This is a note from Jon Fieldman, a senior leader in the Wright Foundation community, about setting a context for our “4 WIINs” contest:
There’s a bigger context. Much, much bigger context.
The first context is our self.
We develop our capacities and our substance. We build our personal power. We grow and transform. We harness our gifts and the dreams of what we were born to be.
But at Wright, we grow our responsibility in equal measure with our personal power. This is the second context. We grow in our contribution to others, to the people in our lives. We strive and succeed, to help to make our friends, families, companies, and organizations better. Better for everyone. We grow our power bounded by purpose. This is a huge statement. Our power is not the end. It is the tool of our higher purpose, a higher purpose that is intrinsically about contributing to others.

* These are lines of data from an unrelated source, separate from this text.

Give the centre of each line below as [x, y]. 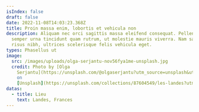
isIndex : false [25, 12]
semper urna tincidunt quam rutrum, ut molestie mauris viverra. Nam [99, 39]
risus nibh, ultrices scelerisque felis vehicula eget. [82, 45]
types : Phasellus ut [32, 50]
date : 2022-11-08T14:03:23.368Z [46, 23]
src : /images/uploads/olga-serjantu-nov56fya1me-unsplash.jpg [90, 61]
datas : [14, 89]
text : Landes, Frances [45, 100]

In many ways, the trajectory of our growth is measured by the depth and scope of our growing impact. We deepen inside of ourselves, deepen in our relationships, deepen in the depth of our meaning, deepen in our caring, deepen in our impact and influence, deepen in our contribution. It is not a coincidence that the folks who have done the most work tend to have broader and deeper impact. They have deeper personal power with which to impact more people more deeply.
But there is yet a third context, one which is woven of all the organizations and relationships we navigate on a daily basis. We are part of a huge and hugely important, community that profoundly impacts every last one of the people we know in ways hard to fully comprehend and understand: our national community. Our national community is a group – a group of staggering complexity – – setting the fundamental context of every other group and organization we are part of: our families, our companies, our churches and synagogues and every other organization we are part of.
And our duty to contribute, our duty of responsibility to contribute our gifts, our power and our values — all of this extends to this national community.
This third context is one that most of us do not engage with significantly as part of our daily lives. But from the far wings of our daily lives, our national community is growing in its presence, moving closer to the center, now coming into our own personal identities and values. The national community is coming, coming to of each of us.
Now, our responsibility has become larger, much, much larger.
Our duty as citizens is upon us.
For more words and thoughts from our students: CLICK HERE.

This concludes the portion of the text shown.